* Work to be completed: Beginning with the line below that contains "USA: A Packaging Guide" and ending with the line that contains "of state capacity", copy every line exactly. Copy nothing else.

* Input material:
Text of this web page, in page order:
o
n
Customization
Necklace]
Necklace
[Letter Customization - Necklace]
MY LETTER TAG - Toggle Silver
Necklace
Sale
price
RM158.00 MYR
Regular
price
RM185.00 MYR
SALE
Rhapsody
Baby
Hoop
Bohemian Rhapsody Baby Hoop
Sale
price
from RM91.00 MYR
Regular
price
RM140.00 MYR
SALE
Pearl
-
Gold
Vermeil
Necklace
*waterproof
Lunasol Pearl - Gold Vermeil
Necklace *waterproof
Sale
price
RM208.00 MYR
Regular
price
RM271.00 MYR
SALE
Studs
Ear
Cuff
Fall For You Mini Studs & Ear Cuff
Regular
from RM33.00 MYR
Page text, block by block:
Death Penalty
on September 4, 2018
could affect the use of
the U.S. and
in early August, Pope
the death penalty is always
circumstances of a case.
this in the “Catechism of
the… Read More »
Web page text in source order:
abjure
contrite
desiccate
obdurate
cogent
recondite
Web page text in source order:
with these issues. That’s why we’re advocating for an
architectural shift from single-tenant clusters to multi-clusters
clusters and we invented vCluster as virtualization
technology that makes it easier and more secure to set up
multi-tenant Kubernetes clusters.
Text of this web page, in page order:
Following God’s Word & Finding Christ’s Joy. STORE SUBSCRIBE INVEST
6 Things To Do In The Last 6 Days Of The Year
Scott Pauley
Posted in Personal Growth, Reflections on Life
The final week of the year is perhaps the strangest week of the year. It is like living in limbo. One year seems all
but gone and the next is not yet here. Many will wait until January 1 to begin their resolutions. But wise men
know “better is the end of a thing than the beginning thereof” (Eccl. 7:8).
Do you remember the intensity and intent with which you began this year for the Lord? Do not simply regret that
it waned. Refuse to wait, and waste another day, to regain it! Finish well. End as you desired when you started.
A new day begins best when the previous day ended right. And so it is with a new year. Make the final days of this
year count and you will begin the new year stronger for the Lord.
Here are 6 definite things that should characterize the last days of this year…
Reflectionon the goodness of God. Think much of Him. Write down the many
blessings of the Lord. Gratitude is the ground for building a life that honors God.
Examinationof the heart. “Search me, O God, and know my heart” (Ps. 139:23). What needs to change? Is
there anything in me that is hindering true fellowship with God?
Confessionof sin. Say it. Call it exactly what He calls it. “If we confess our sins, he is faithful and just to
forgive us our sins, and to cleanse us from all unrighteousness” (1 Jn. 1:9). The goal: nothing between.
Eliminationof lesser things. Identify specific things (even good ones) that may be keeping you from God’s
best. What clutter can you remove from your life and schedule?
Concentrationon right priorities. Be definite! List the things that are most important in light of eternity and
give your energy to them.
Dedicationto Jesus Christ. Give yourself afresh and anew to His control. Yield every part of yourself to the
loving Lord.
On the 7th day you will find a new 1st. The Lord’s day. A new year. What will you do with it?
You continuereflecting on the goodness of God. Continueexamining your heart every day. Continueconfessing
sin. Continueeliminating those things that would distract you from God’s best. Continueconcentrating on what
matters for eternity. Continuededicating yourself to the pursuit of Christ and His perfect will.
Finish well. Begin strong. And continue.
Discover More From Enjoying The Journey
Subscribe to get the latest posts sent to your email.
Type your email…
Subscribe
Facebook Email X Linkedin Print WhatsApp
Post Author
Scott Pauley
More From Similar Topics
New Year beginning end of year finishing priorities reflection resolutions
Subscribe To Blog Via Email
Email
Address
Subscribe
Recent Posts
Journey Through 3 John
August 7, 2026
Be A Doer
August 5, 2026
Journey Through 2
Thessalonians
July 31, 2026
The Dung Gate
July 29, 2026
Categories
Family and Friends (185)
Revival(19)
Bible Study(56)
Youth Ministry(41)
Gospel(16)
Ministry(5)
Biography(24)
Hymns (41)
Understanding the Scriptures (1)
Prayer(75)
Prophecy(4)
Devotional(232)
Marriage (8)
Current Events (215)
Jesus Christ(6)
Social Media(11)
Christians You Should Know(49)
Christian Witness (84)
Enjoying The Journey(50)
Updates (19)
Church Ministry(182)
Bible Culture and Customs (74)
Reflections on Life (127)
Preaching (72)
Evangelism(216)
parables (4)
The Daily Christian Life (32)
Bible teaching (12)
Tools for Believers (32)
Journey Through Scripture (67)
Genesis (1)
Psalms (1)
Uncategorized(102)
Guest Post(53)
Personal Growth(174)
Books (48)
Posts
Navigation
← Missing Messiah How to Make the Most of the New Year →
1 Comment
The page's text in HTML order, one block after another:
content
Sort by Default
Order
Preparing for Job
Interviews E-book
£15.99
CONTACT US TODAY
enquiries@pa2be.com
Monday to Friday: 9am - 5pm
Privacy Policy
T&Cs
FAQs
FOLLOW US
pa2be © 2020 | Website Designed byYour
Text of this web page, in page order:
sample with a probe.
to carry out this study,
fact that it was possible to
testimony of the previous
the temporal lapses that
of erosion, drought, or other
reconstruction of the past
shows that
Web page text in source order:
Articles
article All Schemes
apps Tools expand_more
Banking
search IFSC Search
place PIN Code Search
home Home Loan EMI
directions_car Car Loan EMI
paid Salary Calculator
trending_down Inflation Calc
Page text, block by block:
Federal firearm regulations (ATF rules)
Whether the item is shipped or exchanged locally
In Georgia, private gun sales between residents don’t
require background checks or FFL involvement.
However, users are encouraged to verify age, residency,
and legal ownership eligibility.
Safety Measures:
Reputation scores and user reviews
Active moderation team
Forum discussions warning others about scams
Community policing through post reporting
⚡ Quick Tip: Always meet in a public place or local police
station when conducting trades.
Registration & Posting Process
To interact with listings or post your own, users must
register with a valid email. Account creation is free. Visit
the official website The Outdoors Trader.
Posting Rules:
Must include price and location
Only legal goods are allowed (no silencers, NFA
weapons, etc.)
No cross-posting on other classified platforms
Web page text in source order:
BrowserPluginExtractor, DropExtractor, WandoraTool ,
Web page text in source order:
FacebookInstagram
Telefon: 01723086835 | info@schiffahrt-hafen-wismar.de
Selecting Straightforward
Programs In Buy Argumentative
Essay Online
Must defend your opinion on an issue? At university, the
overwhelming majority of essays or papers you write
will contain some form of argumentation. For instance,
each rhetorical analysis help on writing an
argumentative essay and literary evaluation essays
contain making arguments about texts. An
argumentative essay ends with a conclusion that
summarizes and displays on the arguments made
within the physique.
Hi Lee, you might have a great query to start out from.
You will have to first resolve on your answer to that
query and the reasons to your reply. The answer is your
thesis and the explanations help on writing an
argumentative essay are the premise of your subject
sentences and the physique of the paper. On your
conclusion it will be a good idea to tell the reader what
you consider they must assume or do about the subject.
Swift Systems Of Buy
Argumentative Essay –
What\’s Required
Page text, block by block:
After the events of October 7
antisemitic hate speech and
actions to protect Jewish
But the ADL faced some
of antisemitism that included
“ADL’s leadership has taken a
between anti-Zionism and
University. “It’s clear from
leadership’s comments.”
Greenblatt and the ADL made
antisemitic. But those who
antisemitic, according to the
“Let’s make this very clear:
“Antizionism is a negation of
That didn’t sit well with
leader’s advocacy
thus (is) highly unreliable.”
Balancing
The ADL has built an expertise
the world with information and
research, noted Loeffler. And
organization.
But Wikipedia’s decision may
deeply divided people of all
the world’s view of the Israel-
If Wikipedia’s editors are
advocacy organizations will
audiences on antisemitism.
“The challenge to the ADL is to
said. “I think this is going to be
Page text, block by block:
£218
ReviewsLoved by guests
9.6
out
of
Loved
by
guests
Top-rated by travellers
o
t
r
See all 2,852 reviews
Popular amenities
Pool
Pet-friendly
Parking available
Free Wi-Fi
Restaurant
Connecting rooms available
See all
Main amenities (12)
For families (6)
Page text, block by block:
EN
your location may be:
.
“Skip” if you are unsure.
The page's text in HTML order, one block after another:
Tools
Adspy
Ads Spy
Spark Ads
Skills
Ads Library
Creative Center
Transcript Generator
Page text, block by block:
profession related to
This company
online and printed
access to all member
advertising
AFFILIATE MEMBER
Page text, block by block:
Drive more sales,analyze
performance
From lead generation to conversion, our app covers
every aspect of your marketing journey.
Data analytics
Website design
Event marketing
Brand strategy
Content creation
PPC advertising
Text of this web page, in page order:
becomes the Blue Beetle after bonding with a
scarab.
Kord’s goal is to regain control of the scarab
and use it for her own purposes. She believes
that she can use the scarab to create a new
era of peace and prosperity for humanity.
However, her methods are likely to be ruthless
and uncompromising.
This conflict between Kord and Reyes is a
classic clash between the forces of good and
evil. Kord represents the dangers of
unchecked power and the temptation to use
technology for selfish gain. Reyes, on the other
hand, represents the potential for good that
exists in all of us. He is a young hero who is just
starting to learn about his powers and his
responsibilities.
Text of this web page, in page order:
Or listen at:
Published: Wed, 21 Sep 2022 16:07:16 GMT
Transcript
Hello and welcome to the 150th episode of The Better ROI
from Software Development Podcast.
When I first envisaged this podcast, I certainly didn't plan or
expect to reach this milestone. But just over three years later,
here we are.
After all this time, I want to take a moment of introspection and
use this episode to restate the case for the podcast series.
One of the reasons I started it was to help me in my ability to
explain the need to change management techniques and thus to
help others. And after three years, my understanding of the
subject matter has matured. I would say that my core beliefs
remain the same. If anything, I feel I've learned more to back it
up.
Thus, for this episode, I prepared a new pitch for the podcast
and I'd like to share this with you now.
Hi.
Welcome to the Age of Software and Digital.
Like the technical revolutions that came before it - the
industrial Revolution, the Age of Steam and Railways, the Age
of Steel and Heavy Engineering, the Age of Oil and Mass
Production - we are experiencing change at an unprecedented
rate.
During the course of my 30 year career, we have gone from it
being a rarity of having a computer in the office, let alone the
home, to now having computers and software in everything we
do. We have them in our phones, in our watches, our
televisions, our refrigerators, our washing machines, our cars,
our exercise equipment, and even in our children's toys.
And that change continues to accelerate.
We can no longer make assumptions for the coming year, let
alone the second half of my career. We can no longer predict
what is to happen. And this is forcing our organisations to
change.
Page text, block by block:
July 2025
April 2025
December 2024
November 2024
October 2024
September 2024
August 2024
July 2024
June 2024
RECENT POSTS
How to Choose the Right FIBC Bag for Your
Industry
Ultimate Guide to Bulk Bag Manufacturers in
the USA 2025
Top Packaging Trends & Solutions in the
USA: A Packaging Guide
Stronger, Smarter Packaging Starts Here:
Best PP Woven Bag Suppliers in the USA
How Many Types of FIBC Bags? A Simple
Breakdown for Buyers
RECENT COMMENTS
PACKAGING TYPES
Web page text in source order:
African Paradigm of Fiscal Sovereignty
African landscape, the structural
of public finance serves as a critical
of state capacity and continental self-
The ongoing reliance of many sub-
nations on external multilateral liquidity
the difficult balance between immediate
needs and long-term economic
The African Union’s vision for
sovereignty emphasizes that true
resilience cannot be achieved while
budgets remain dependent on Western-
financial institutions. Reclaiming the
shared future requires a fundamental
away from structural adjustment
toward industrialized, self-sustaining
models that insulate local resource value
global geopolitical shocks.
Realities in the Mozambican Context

* Solution to this exercise:
USA: A Packaging Guide
Stronger, Smarter Packaging Starts Here:
Best PP Woven Bag Suppliers in the USA
How Many Types of FIBC Bags? A Simple
Breakdown for Buyers
RECENT COMMENTS
PACKAGING TYPES
Web page text in source order:
African Paradigm of Fiscal Sovereignty
African landscape, the structural
of public finance serves as a critical
of state capacity and continental self-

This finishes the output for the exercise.